Ilustrasi palu pengadilan. (Pexels.com/Sora Shimazaki)
Pada Jumat, Amnesty International menyebut keputusan pengadilan sebagai langkah pertama yang tertunda, tapi krusial menuju keadilan bagi mereka yang menderita apa yang disebutnya sebagai penggunaan kekuatan berlebihan pada protes tahun 2004.
“Para korban dan orang-orang yang mereka sayangi telah menghabiskan hampir dua dekade menunggu keadilan dan pertanggungjawaban atas kejahatan kejam yang dilakukan. Pihak berwenang Thailand harus segera menegakkan keputusan pengadilan dan mengambil tindakan yang diperlukan untuk memastikan undang-undang pembatasan kasus tidak berakhir," kata kelompok itu.
Amnesty International juga mengatakan setidaknya salah satu terdakwa harus dibawa ke pengadilan untuk mendengarkan dakwaan paling lambat pada 25 Oktober agar kasusnya dapat terus dilanjutkan.

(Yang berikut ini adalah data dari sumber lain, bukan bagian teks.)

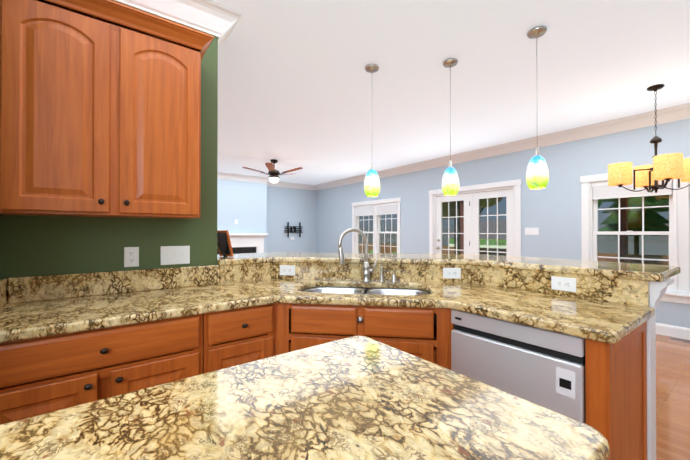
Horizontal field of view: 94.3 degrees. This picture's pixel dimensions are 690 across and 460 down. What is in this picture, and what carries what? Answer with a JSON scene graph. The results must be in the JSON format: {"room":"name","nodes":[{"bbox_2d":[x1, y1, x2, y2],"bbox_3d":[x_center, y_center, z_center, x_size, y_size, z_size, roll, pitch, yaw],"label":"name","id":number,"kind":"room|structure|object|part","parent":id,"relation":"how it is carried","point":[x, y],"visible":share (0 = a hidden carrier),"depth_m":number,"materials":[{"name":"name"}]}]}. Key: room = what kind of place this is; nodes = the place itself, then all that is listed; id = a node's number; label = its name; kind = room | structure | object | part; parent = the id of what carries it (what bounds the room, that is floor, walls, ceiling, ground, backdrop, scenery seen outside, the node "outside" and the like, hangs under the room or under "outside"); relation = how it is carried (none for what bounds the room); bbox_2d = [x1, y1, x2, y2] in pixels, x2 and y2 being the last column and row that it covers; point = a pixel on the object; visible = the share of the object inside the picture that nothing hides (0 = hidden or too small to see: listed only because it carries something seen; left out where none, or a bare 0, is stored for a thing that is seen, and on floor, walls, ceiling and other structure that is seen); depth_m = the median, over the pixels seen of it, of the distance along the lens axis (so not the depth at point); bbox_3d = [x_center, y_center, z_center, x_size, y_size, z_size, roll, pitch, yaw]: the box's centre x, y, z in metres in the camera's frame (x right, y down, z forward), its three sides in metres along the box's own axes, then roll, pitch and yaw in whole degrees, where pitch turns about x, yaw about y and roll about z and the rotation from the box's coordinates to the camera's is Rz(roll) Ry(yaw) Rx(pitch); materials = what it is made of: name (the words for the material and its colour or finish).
{"room":"kitchen","nodes":[
{"label":"kitchen","id":0,"kind":"room"},
{"bbox_2d":[0,0,689,327],"bbox_3d":[-0.967,-0.088,3.489,8.585,2.740,11.110,0,0,-37],"label":"wall","id":1,"kind":"structure","parent":0,"point":[53,245],"depth_m":4.63,"materials":[{"name":"blue paint"}]},
{"bbox_2d":[0,0,213,218],"bbox_3d":[-1.217,-0.588,1.689,0.907,1.031,0.359,0,0,-37],"label":"upper cabinet","id":2,"kind":"object","parent":1,"relation":"attached to","point":[100,108],"visible":1,"depth_m":1.54,"materials":[{"name":"brown wood"}]},
{"bbox_3d":[-1.217,-1.061,1.692,0.907,0.086,0.359,0,0,-37],"label":"crown","id":3,"kind":"part","parent":2,"relation":"part of","materials":[{"name":"brown wood"}]},
{"bbox_2d":[124,247,138,266],"bbox_3d":[-1.253,0.159,1.879,0.072,0.116,0.007,0,0,-37],"label":"electrical outlet","id":4,"kind":"object","parent":1,"relation":"attached to","point":[131,256],"visible":1,"depth_m":1.88,"materials":[{"name":"white plastic"}]},
{"bbox_2d":[160,246,189,264],"bbox_3d":[-1.067,0.159,2.016,0.165,0.116,0.015,0,0,-37],"label":"light switch","id":5,"kind":"object","parent":1,"relation":"attached to","point":[171,255],"visible":1,"depth_m":2.01,"materials":[{"name":"white plastic"}]},
{"bbox_2d":[114,0,242,42],"bbox_3d":[-1.199,-1.392,1.873,1.158,0.150,0.158,0,0,-37],"label":"crown molding","id":6,"kind":"structure","parent":1,"relation":"attached to","point":[215,19],"depth_m":2.05,"materials":[{"name":"white wood"}]},
{"bbox_2d":[217,172,273,183],"bbox_3d":[-2.926,-1.358,8.167,2.256,0.150,0.158,0,0,-37],"label":"crown molding","id":7,"kind":"structure","parent":1,"relation":"attached to","point":[220,175],"depth_m":8.35,"materials":[{"name":"white wood"}]},
{"bbox_2d":[267,181,313,189],"bbox_3d":[-1.695,-1.350,9.630,1.730,0.150,0.150,0,0,-37],"label":"crown molding","id":8,"kind":"structure","parent":1,"relation":"attached to","point":[279,184],"depth_m":9.70,"materials":[{"name":"white wood"}]},
{"bbox_2d":[284,222,302,236],"bbox_3d":[-1.564,-0.004,9.756,0.620,0.460,0.094,0,0,-37],"label":"mount","id":9,"kind":"object","parent":1,"relation":"attached to","point":[292,229],"visible":0.98,"depth_m":9.75,"materials":[{"name":"black metal"}]},
{"bbox_2d":[0,262,649,307],"bbox_3d":[-0.131,0.295,1.526,2.448,0.124,1.924,0,0,-37],"label":"backsplash","id":10,"kind":"structure","parent":1,"relation":"attached to","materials":[{"name":"stone"}]},
{"bbox_2d":[352,197,400,252],"bbox_3d":[0.777,0.072,8.113,0.200,1.640,1.820,0,0,-37],"label":"window","id":11,"kind":"structure","parent":1,"relation":"in","point":[376,230],"depth_m":8.07,"materials":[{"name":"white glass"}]},
{"bbox_2d":[355,203,396,215],"bbox_3d":[0.761,-0.499,8.105,0.038,0.245,1.534,0,0,-37],"label":"window blind","id":12,"kind":"object","parent":11,"relation":"attached to","point":[385,209],"visible":0.92,"depth_m":7.96,"materials":[{"name":"white fabric"}]},
{"bbox_2d":[434,187,513,255],"bbox_3d":[2.382,0.281,6.022,0.164,2.029,1.647,0,0,-37],"label":"french door","id":13,"kind":"structure","parent":1,"relation":"in","point":[471,233],"depth_m":5.98,"materials":[{"name":"white wood"}]},
{"bbox_2d":[429,179,521,256],"bbox_3d":[2.329,0.233,5.983,0.033,2.125,1.864,0,0,-37],"label":"door frame","id":14,"kind":"structure","parent":1,"relation":"attached to","point":[516,184],"depth_m":5.50,"materials":[{"name":"white wood"}]},
{"bbox_2d":[314,103,689,189],"bbox_3d":[2.285,-1.370,5.958,0.128,0.150,10.810,0,0,-37],"label":"crown molding","id":15,"kind":"structure","parent":1,"relation":"attached to","point":[679,112],"depth_m":4.87,"materials":[{"name":"white wood"}]},
{"bbox_2d":[525,228,538,234],"bbox_3d":[2.988,0.024,5.112,0.015,0.097,0.194,0,0,-37],"label":"light switch","id":16,"kind":"object","parent":1,"relation":"attached to","point":[531,231],"visible":1,"depth_m":5.11,"materials":[{"name":"white plastic"}]},
{"bbox_2d":[551,276,575,291],"bbox_3d":[1.193,0.295,1.748,0.007,0.074,0.118,0,0,-37],"label":"electrical outlet","id":17,"kind":"object","parent":1,"relation":"attached to","point":[563,284],"visible":1,"depth_m":1.75,"materials":[{"name":"white plastic"}]},
{"bbox_2d":[580,173,689,303],"bbox_3d":[4.302,0.047,3.457,0.200,1.640,2.940,0,0,-37],"label":"window","id":18,"kind":"structure","parent":1,"relation":"in","point":[678,232],"depth_m":3.94,"materials":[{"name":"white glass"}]},
{"bbox_2d":[592,179,689,199],"bbox_3d":[4.287,-0.540,3.449,0.038,0.213,2.654,0,0,-37],"label":"window blind","id":19,"kind":"object","parent":18,"relation":"attached to","point":[603,191],"visible":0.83,"depth_m":4.23,"materials":[{"name":"white fabric"}]},
{"bbox_2d":[656,323,689,339],"bbox_3d":[4.224,1.215,3.474,0.016,0.134,4.450,0,0,-37],"label":"baseboard","id":20,"kind":"structure","parent":1,"relation":"attached to","point":[673,331],"depth_m":3.83,"materials":[{"name":"white wood"}]},
{"bbox_2d":[213,0,689,184],"bbox_3d":[-0.967,-1.508,3.497,8.585,0.100,11.110,0,0,-37],"label":"ceiling","id":21,"kind":"structure","parent":0,"point":[299,85],"depth_m":3.03,"materials":[{"name":"paint"}]},
{"bbox_2d":[242,159,302,182],"bbox_3d":[-1.493,-1.201,6.628,1.209,0.480,1.168,0,0,-37],"label":"ceiling fan","id":22,"kind":"object","parent":21,"relation":"hanging from","point":[273,173],"visible":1,"depth_m":6.50,"materials":[{"name":"brown wood"}]},
{"bbox_2d":[364,64,379,196],"bbox_3d":[0.243,-0.882,2.872,0.145,1.158,0.145,0,0,-37],"label":"pendant light","id":23,"kind":"object","parent":21,"relation":"hanging from","point":[372,185],"visible":0.98,"depth_m":2.82,"materials":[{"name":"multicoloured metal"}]},
{"bbox_3d":[0.243,-0.422,2.869,0.146,0.238,0.146,0,0,-20],"label":"lamp shade","id":24,"kind":"part","parent":23,"relation":"part of","materials":[{"name":"multicoloured glass"}]},
{"bbox_2d":[442,58,458,195],"bbox_3d":[0.915,-0.882,2.780,0.146,1.158,0.146,0,0,-37],"label":"pendant light","id":25,"kind":"object","parent":21,"relation":"hanging from","point":[450,183],"visible":1,"depth_m":2.74,"materials":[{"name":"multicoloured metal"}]},
{"bbox_3d":[0.915,-0.423,2.777,0.146,0.238,0.146,0,0,31],"label":"lamp shade","id":26,"kind":"part","parent":25,"relation":"part of","materials":[{"name":"multicoloured glass"}]},
{"bbox_2d":[526,26,548,188],"bbox_3d":[1.412,-0.885,2.353,0.145,1.158,0.145,0,0,-37],"label":"pendant light","id":27,"kind":"object","parent":21,"relation":"hanging from","point":[537,174],"visible":1,"depth_m":2.31,"materials":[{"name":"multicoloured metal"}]},
{"bbox_3d":[1.412,-0.425,2.350,0.146,0.238,0.146,0,0,-10],"label":"lamp shade","id":28,"kind":"part","parent":27,"relation":"part of","materials":[{"name":"multicoloured glass"}]},
{"bbox_2d":[608,84,689,192],"bbox_3d":[3.165,-0.921,3.259,0.602,1.074,0.602,0,0,-17],"label":"chandelier","id":29,"kind":"object","parent":21,"relation":"hanging from","point":[667,167],"visible":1,"depth_m":3.25,"materials":[{"name":"brown metal"}]},
{"bbox_2d":[656,334,689,459],"bbox_3d":[-0.967,1.292,3.481,8.585,0.020,11.110,0,0,-37],"label":"floor","id":30,"kind":"structure","parent":0,"point":[672,399],"depth_m":2.41,"materials":[{"name":"brown wood"}]},
{"bbox_2d":[0,314,202,424],"bbox_3d":[-1.152,0.835,1.529,0.760,0.873,0.644,0,0,-37],"label":"base cabinet","id":31,"kind":"object","parent":30,"relation":"on","point":[42,375],"visible":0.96,"depth_m":1.28,"materials":[{"name":"brown wood"}]},
{"bbox_2d":[203,303,274,373],"bbox_3d":[-0.697,0.837,1.874,0.372,0.873,0.644,0,0,-37],"label":"base cabinet","id":32,"kind":"object","parent":30,"relation":"on","point":[234,337],"visible":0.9,"depth_m":1.63,"materials":[{"name":"brown wood"}]},
{"bbox_2d":[217,233,267,253],"bbox_3d":[-2.724,0.699,8.086,1.710,1.215,0.450,0,0,-37],"label":"fireplace","id":33,"kind":"object","parent":30,"relation":"on","point":[247,243],"visible":0.31,"depth_m":8.43,"materials":[{"name":"white wood"}]},
{"bbox_2d":[0,336,609,459],"bbox_3d":[-0.351,0.808,0.363,1.540,0.914,0.690,0,0,-37],"label":"kitchen island","id":34,"kind":"object","parent":30,"relation":"on","point":[358,398],"visible":1,"depth_m":0.59,"materials":[{"name":"beige stone"}]},
{"bbox_2d":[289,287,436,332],"bbox_3d":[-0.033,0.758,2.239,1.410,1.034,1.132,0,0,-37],"label":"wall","id":35,"kind":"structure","parent":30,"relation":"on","point":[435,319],"depth_m":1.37,"materials":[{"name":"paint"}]},
{"bbox_2d":[280,265,294,275],"bbox_3d":[-0.427,0.299,2.367,0.118,0.074,0.007,0,0,8],"label":"electrical outlet","id":36,"kind":"object","parent":35,"relation":"attached to","point":[287,269],"visible":1,"depth_m":2.37,"materials":[{"name":"white plastic"}]},
{"bbox_2d":[217,252,679,281],"bbox_3d":[0.343,0.220,2.168,1.920,0.040,2.475,0,0,-37],"label":"bar","id":37,"kind":"object","parent":35,"relation":"on","point":[644,272],"visible":0.9,"depth_m":2.17,"materials":[{"name":"stone"}]},
{"bbox_2d":[217,230,232,256],"bbox_3d":[-0.921,0.103,2.378,0.150,0.204,0.107,0,0,33],"label":"picture frame","id":38,"kind":"object","parent":37,"relation":"on","point":[224,246],"visible":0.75,"depth_m":2.38,"materials":[{"name":"brown wood"}]},
{"bbox_2d":[443,268,460,278],"bbox_3d":[0.737,0.298,2.206,0.118,0.074,0.007,0,0,8],"label":"electrical outlet","id":39,"kind":"object","parent":35,"relation":"attached to","point":[452,273],"visible":1,"depth_m":2.21,"materials":[{"name":"white plastic"}]},
{"bbox_2d":[275,303,450,369],"bbox_3d":[0.119,0.838,1.995,0.969,0.873,0.613,0,0,8],"label":"base cabinet","id":40,"kind":"object","parent":30,"relation":"on","point":[425,338],"depth_m":1.69,"materials":[{"name":"brown wood"}]},
{"bbox_2d":[0,262,431,342],"bbox_3d":[-0.431,0.317,1.922,2.448,0.165,0.930,0,0,-37],"label":"countertop","id":41,"kind":"structure","parent":40,"relation":"on","point":[31,307],"depth_m":1.70,"materials":[{"name":"stone"}]},
{"bbox_2d":[338,228,377,282],"bbox_3d":[0.086,0.173,2.193,0.258,0.374,0.131,0,0,-37],"label":"faucet","id":42,"kind":"object","parent":41,"relation":"on","point":[367,270],"visible":1,"depth_m":2.20,"materials":[{"name":"silver metal"}]},
{"bbox_2d":[302,287,429,337],"bbox_3d":[0.123,0.513,2.008,0.838,0.223,0.444,0,0,8],"label":"sink","id":43,"kind":"object","parent":41,"relation":"in","point":[381,291],"visible":0.06,"depth_m":2.18,"materials":[{"name":"silver metal"}]},
{"bbox_2d":[379,266,384,281],"bbox_3d":[0.251,0.306,2.207,0.066,0.110,0.067,0,0,-37],"label":"soap dispenser","id":44,"kind":"object","parent":41,"relation":"on","point":[381,275],"visible":1,"depth_m":2.21,"materials":[{"name":"silver metal"}]},
{"bbox_2d":[391,274,396,282],"bbox_3d":[0.337,0.331,2.203,0.037,0.059,0.038,0,0,-37],"label":"air gap","id":45,"kind":"object","parent":41,"relation":"on","point":[393,278],"visible":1,"depth_m":2.19,"materials":[{"name":"silver metal"}]},
{"bbox_3d":[0.082,0.784,1.724,0.969,0.768,0.026,0,0,8],"label":"corner filler","id":46,"kind":"part","parent":40,"relation":"part of","materials":[{"name":"brown wood"}]},
{"bbox_2d":[344,265,654,343],"bbox_3d":[0.636,0.318,1.680,1.038,0.161,1.284,0,0,-37],"label":"countertop","id":47,"kind":"structure","parent":40,"relation":"on","point":[607,310],"depth_m":1.64,"materials":[{"name":"stone"}]},
{"bbox_2d":[451,309,584,422],"bbox_3d":[0.944,0.837,1.581,0.608,0.869,0.558,0,0,-37],"label":"dishwasher","id":48,"kind":"object","parent":30,"relation":"on","point":[543,367],"visible":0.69,"depth_m":1.34,"materials":[{"name":"silver metal"}]},
{"bbox_2d":[585,321,646,459],"bbox_3d":[1.142,0.834,1.331,0.574,0.873,0.072,0,0,-37],"label":"end panel","id":49,"kind":"object","parent":30,"relation":"on","point":[616,395],"visible":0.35,"depth_m":1.23,"materials":[{"name":"brown wood"}]},
{"bbox_2d":[647,278,673,459],"bbox_3d":[1.414,0.755,1.666,0.183,1.034,0.404,0,0,-37],"label":"end post","id":50,"kind":"object","parent":30,"relation":"on","point":[657,291],"visible":0.33,"depth_m":1.50,"materials":[{"name":"white wood"}]},
{"bbox_2d":[669,337,689,342],"bbox_3d":[3.940,1.281,3.672,0.110,0.004,0.310,0,0,-37],"label":"floor vent","id":51,"kind":"object","parent":30,"relation":"in","point":[681,340],"visible":1,"depth_m":3.72,"materials":[{"name":"silver metal"}]},
{"label":"outside","id":52,"kind":"structure","parent":0,"visible":0},
{"bbox_3d":[28.629,4.114,24.487,63.945,4.737,120.000,0,0,-37],"label":"lawn","id":53,"kind":"structure","parent":52,"visible":0},
{"bbox_2d":[442,201,459,253],"bbox_3d":[7.877,-1.592,22.143,5.898,8.793,7.066,0,0,-37],"label":"tree","id":54,"kind":"object","parent":53,"relation":"on","point":[452,205],"depth_m":22.44,"materials":[{"name":"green plant"}]},
{"bbox_2d":[454,209,479,253],"bbox_3d":[10.582,-4.271,29.792,5.118,15.260,5.818,0,0,-37],"label":"tree","id":55,"kind":"object","parent":53,"relation":"on","point":[455,236],"depth_m":30.10,"materials":[{"name":"brown plant"}]},
{"bbox_2d":[457,197,501,214],"bbox_3d":[5.665,-1.173,14.105,3.912,6.916,4.051,0,0,-37],"label":"tree","id":56,"kind":"object","parent":53,"relation":"on","point":[490,202],"depth_m":12.21,"materials":[{"name":"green plant"}]},
{"bbox_2d":[359,242,668,264],"bbox_3d":[22.253,2.579,19.668,0.060,1.850,80.000,0,0,-37],"label":"fence","id":57,"kind":"object","parent":53,"relation":"on","point":[665,257],"depth_m":23.89,"materials":[{"name":"brown wood"}]},
{"bbox_2d":[460,197,627,262],"bbox_3d":[3.564,0.353,7.338,3.250,3.700,4.120,0,0,-37],"label":"porch","id":58,"kind":"object","parent":53,"relation":"on","point":[623,214],"depth_m":6.69,"materials":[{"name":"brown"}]},
{"bbox_2d":[445,215,668,248],"bbox_3d":[30.567,1.168,33.496,11.000,6.373,41.000,0,0,-37],"label":"house","id":59,"kind":"structure","parent":53,"relation":"on","point":[492,227],"depth_m":42.98,"materials":[{"name":"white"}]},
{"bbox_2d":[597,197,668,254],"bbox_3d":[22.848,-4.233,25.382,5.736,16.163,5.456,0,0,-37],"label":"tree","id":60,"kind":"object","parent":53,"relation":"on","point":[657,222],"depth_m":24.10,"materials":[{"name":"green plant"}]},
{"bbox_2d":[628,195,668,208],"bbox_3d":[18.675,-4.379,18.043,4.530,15.202,5.173,0,0,-37],"label":"tree","id":61,"kind":"object","parent":53,"relation":"on","point":[654,200],"depth_m":18.08,"materials":[{"name":"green plant"}]}
]}

Pornpen Khongkachonkiet, pengacara yang mewakili salah satu penggugat dalam kasus ini menegaskan terdakwa masih harus hadir di pengadilan sebelum undang-undang pembatasan habis agar sidang dapat dilanjutkan. Dia mengatakan pengadilan akan mengeluarkan panggilan kepada para terdakwa untuk hadir pada 12 September, tapi khawatir mereka mencoba menunda dan menghindari kehadiran sampai undang-undang pembatasan habis.
Anchana Heemmina, direktur Duay Jai Group, lembaga nirlaba yang memantau pelanggaran hak asasi manusia di wilayah selatan Thailand, mengatakan dia khawatir terdakwa mungkin akan terhindar dari pengadilan. Namun, tetap menyambut baik keputusan hari Jumat, ia yakin itu dapat membantu memulihkan kepercayaan terhadap pengadilan di kalangan umat Muslim di Thailand selatan.
“Mereka merasa pemerintah Thailand atau militer tidak ingin melindungi Muslim Melayu yang merupakan warga sipil di negara ini dan merasa kami adalah kelas dua. Sekarang, untuk kasus Tak Bai hari ini, ini adalah langkah awal yang kecil untuk membuat masyarakat percaya dan yakin pada sistem peradilan,” kata Anchana.